毕竟,楚维阳所做的事情才是重中之重,是真正能够促成,并且改变大局的事情!
而且,这所谓新旧之间那因为道统而不可弥合的冲突,这贯穿了无穷光阴岁月的漫长血战之中,早已经有着太多太多的古法修士为之而殒命了。
这其中有他第五磬的长辈,也有他的同门,甚至还有着他的后辈。
这历历血债,多他不多,少他不少,性命而已,该付出的时候,第五磬也有着这样的觉悟。
否则,昔年那惊才绝艳,身兼两脉之长的天骄修士,也不会选择远行,选择蛰伏这宝仙九室之界。
或许,这样的觉悟,早在昔年时便已经定下,而今,不过是付诸于实践而已。
当然诚也万幸。
楚维阳所做的那玄妙的手段如今看很有效果,幸而他所答应的事情,也真个得以做到,月华禅师仓皇而去,已然是最好的结果。
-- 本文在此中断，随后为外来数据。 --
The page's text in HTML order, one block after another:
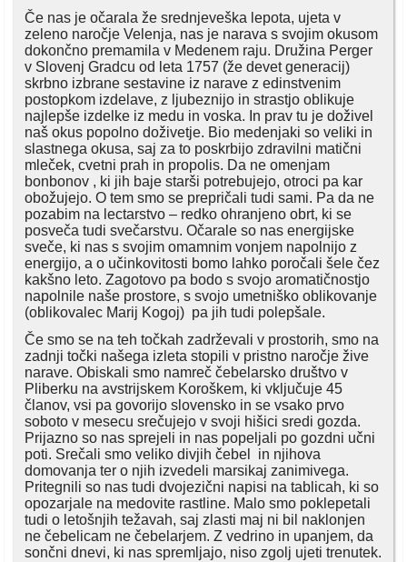
Če nas je očarala že srednjeveška lepota, ujeta v
zeleno naročje Velenja, nas je narava s svojim okusom
dokončno premamila v Medenem raju. Družina Perger
v Slovenj Gradcu od leta 1757 (že devet generacij)
skrbno izbrane sestavine iz narave z edinstvenim
postopkom izdelave, z ljubeznijo in strastjo oblikuje
najlepše izdelke iz medu in voska. In prav tu je doživel
naš okus popolno doživetje. Bio medenjaki so veliki in
slastnega okusa, saj za to poskrbijo zdravilni matični
mleček, cvetni prah in propolis. Da ne omenjam
bonbonov , ki jih baje starši potrebujejo, otroci pa kar
obožujejo. O tem smo se prepričali tudi sami. Pa da ne
pozabim na lectarstvo – redko ohranjeno obrt, ki se
posveča tudi svečarstvu. Očarale so nas energijske
sveče, ki nas s svojim omamnim vonjem napolnijo z
energijo, a o učinkovitosti bomo lahko poročali šele čez
kakšno leto. Zagotovo pa bodo s svojo aromatičnostjo
napolnile naše prostore, s svojo umetniško oblikovanje
(oblikovalec Marij Kogoj) pa jih tudi polepšale.
Če smo se na teh točkah zadrževali v prostorih, smo na
zadnji točki našega izleta stopili v pristno naročje žive
narave. Obiskali smo namreč čebelarsko društvo v
Pliberku na avstrijskem Koroškem, ki vključuje 45
članov, vsi pa govorijo slovensko in se vsako prvo
soboto v mesecu srečujejo v svoji hišici sredi gozda.
Prijazno so nas sprejeli in nas popeljali po gozdni učni
poti. Srečali smo veliko divjih čebel in njihova
domovanja ter o njih izvedeli marsikaj zanimivega.
Pritegnili so nas tudi dvojezični napisi na tablicah, ki so
opozarjale na medovite rastline. Malo smo poklepetali
tudi o letošnjih težavah, saj zlasti maj ni bil naklonjen
ne čebelicam ne čebelarjem. Z vedrino in upanjem, da
sončni dnevi, ki nas spremljajo, niso zgolj ujeti trenutek.
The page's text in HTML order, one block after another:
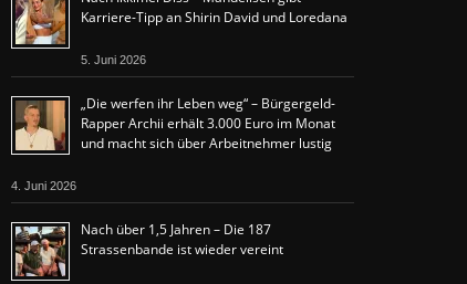
Karriere-Tipp an Shirin David und Loredana
5. Juni 2026
„Die werfen ihr Leben weg“ – Bürgergeld-
Rapper Archii erhält 3.000 Euro im Monat
und macht sich über Arbeitnehmer lustig
4. Juni 2026
Nach über 1,5 Jahren – Die 187
Strassenbande ist wieder vereint
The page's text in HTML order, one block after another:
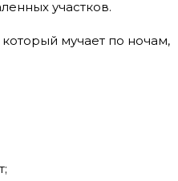
участков.
мучает по ночам,
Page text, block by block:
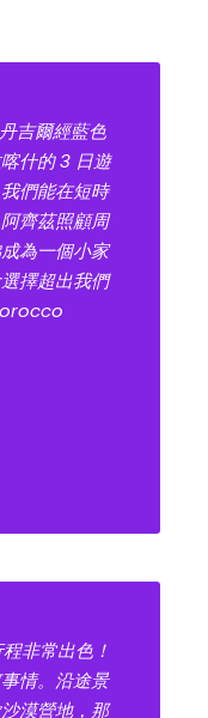
吉爾經藍色
什的 3 日遊
們能在短時
齊茲照顧周
為一個小家
擇超出我們
非常出色！
情。沿途景
漠營地，那
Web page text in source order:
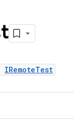
IRemoteTest
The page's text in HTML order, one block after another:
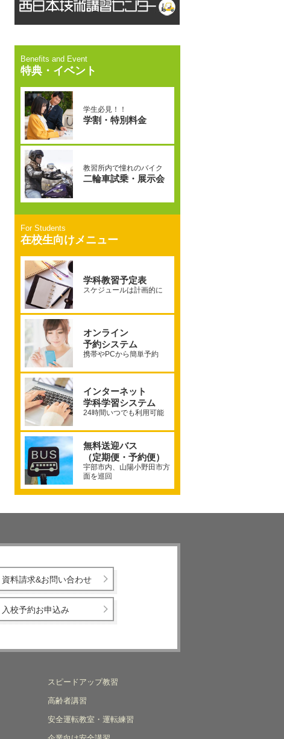
特典・イベント
学生必見！！
学割・特別料金
教習所内で憧れのバイク
二輪車試乗・展示会
在校生向けメニュー
学科教習予定表
スケジュールは計画的に
オンライン
予約システム
携帯やPCから簡単予約
インターネット
学科学習システム
24時間いつでも利用可能
無料送迎バス
（定期便・予約便）
宇部市内、山陽小野田市方
面を巡回
資料請求&お問い合わせ
入校予約お申込み
スピードアップ教習
高齢者講習
安全運転教室・運転練習
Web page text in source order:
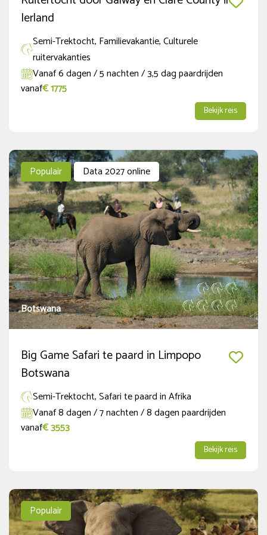
tot 6 dagen
(16)
7 tot 12 dagen
ma
di wo do vr za
zo
1
2
3
4 5 6 7 8
9
10
11 12 13 14 15
16
17
18 19 20 21 22
23
24
25 26 27 28 29
30
31
Periode
Vakantie periode
Zomervakantie (BE)
(26)
Zomervakantie (NED regio Noord)
(12)
Zomervakantie (NED regio Zuid)
Zomervakantie (NED regio Midden)
Herfstvakantie (NED regio Noord)
Boven de € 3000
Ierland
Semi-Trektocht, Familievakantie, Culturele
ruitervakanties
Vanaf 6 dagen / 5 nachten / 3,5 dag paardrijden
vanaf€ 1775
Bekijk reis
Populair Data 2027 online
Botswana
Big Game Safari te paard in Limpopo
Botswana
Semi-Trektocht, Safari te paard in Afrika
Vanaf 8 dagen / 7 nachten / 8 dagen paardrijden
vanaf€ 3553
Bekijk reis
Populair

但这也意味着,作为此间举世唯一的神境真人修士,这一整个世界的修为境界穹顶垂落的一切变动,在这顷刻间便也尽皆恒压在他一人的心头。
眼前发黑,摇摇欲坠。
而也正是在这样的状态之下,依循着心中所记的舆图,在摇摇欲坠之间,生生扛着那天地毁灭气韵所带来的惊怖,于玄雷罗网之中辗转腾挪。
待得第五磬的身形抵至那密不透风的风暴与罗网之中,洞见楚维阳那趺坐在山巅的身形时,正见得那《玉册》笼罩的玉光清辉之中,楚维阳正不疾不徐的吞吐着最后的一道紫金辉光。
待得那一缕灵韵也被炼化得尽,正是道人稳稳牢牢地立身在金丹境界巅峰的时候。
无有分毫增减,而于此境进无可进。
也正是此刻,瞧见了第五磬的身形,楚维阳缓缓地起身而立,看着那自第五磬身后,以血光而洞照开来的若有若无的灵秀山河景象。